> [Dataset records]
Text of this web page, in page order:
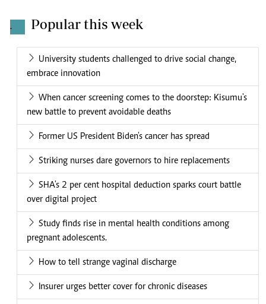
. Popular this week
University students challenged to drive social change,
embrace innovation
When cancer screening comes to the doorstep: Kisumu's
new battle to prevent avoidable deaths
Former US President Biden's cancer has spread
Striking nurses dare governors to hire replacements
SHA's 2 per cent hospital deduction sparks court battle
over digital project
Study finds rise in mental health conditions among
pregnant adolescents.
How to tell strange vaginal discharge
Insurer urges better cover for chronic diseases

> [Your objective]
Report how many lines in the data include the string "this", giving nothing but that number.

> [Answer to the exercise]
2